**Available data:**
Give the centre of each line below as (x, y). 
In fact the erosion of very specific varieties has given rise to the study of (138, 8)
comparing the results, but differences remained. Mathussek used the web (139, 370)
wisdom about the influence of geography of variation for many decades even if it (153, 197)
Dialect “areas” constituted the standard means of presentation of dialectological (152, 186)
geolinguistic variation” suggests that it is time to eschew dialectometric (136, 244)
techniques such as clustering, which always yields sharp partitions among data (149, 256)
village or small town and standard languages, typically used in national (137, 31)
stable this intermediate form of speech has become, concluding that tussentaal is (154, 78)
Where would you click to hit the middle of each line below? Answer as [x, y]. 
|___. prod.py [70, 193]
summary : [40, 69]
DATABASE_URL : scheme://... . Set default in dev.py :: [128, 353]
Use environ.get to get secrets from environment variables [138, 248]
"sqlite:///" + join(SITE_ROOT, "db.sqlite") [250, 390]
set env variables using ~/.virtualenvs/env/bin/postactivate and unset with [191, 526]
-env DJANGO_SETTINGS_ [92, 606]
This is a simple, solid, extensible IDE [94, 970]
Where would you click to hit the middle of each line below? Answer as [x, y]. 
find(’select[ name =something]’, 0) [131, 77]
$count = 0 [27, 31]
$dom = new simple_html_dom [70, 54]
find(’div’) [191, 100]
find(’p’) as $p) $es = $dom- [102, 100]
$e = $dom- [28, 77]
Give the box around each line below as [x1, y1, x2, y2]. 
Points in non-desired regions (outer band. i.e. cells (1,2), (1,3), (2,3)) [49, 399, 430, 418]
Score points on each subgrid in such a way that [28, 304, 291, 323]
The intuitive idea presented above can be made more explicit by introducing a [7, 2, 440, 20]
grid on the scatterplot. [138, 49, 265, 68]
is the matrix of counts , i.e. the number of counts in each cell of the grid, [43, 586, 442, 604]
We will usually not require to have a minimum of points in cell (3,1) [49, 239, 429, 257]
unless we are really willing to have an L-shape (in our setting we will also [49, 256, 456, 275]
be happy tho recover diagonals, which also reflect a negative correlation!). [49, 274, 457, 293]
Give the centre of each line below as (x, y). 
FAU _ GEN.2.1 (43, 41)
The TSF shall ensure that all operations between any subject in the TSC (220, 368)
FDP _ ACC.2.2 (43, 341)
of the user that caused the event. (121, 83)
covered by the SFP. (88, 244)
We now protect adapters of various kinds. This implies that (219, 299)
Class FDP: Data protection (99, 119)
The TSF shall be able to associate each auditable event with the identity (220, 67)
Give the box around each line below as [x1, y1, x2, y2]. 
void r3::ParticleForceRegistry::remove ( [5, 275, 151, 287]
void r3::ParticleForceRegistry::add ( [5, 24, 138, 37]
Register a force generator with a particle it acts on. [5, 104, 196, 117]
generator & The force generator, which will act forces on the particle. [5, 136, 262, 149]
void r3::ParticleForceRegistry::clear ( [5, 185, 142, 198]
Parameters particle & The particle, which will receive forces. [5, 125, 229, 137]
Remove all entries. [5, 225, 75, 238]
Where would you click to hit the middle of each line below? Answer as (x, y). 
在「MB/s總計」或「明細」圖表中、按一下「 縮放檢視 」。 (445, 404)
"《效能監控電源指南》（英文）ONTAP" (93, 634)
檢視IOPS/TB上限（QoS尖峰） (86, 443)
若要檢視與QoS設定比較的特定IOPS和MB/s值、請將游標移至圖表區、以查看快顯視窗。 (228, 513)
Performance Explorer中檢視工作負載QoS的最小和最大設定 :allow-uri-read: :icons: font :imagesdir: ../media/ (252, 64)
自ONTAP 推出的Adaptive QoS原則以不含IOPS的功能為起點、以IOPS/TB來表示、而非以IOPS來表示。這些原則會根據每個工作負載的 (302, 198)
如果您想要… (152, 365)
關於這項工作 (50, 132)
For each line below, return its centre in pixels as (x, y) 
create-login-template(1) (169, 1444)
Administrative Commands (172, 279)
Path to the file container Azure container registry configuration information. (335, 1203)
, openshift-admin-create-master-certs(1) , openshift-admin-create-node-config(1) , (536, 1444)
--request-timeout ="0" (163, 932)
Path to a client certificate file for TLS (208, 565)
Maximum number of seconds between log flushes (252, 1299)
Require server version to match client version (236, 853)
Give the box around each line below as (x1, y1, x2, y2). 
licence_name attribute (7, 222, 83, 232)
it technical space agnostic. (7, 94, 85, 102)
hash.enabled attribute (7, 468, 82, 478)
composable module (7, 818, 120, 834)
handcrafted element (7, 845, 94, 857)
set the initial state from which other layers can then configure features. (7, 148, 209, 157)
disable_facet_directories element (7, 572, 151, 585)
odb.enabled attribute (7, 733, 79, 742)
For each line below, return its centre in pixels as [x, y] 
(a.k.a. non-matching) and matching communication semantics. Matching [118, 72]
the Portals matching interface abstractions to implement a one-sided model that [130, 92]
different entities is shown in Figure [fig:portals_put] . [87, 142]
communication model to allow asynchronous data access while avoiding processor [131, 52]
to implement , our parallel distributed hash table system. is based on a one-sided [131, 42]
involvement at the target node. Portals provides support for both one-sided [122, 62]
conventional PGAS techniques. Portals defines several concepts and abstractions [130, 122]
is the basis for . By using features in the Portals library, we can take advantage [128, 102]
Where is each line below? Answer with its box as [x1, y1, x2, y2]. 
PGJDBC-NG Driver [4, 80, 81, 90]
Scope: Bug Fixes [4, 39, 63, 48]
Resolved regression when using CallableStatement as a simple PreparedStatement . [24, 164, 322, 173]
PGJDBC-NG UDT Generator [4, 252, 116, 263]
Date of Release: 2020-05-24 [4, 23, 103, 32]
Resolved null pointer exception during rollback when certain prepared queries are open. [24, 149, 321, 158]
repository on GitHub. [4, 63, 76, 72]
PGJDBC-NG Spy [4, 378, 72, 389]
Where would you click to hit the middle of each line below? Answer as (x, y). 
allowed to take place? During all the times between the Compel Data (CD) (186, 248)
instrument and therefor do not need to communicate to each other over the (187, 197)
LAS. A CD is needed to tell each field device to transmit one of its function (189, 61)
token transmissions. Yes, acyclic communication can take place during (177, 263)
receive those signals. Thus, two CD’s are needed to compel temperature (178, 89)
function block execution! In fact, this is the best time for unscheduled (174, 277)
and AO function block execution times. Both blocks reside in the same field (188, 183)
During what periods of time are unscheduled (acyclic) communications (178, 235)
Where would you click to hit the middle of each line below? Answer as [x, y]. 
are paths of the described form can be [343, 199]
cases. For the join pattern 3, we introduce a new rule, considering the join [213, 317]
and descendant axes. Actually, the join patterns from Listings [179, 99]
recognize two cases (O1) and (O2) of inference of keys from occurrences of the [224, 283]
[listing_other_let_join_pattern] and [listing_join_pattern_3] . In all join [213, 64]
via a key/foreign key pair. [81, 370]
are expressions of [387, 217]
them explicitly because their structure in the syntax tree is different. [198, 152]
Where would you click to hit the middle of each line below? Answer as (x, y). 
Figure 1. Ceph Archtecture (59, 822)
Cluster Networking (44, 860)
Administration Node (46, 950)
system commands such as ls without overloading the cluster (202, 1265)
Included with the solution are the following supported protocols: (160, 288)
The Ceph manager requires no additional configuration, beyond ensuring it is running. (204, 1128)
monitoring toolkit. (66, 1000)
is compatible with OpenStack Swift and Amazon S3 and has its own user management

**What to do:**
Both end lines included, restate word for word the lines above from the line with "PGJDBC-NG Spy [4, 378, 72, 389]" to the line with "function block execution!", and nothing else.

**Written answer:**
PGJDBC-NG Spy [4, 378, 72, 389]
Where would you click to hit the middle of each line below? Answer as (x, y). 
allowed to take place? During all the times between the Compel Data (CD) (186, 248)
instrument and therefor do not need to communicate to each other over the (187, 197)
LAS. A CD is needed to tell each field device to transmit one of its function (189, 61)
token transmissions. Yes, acyclic communication can take place during (177, 263)
receive those signals. Thus, two CD’s are needed to compel temperature (178, 89)
function block execution! In fact, this is the best time for unscheduled (174, 277)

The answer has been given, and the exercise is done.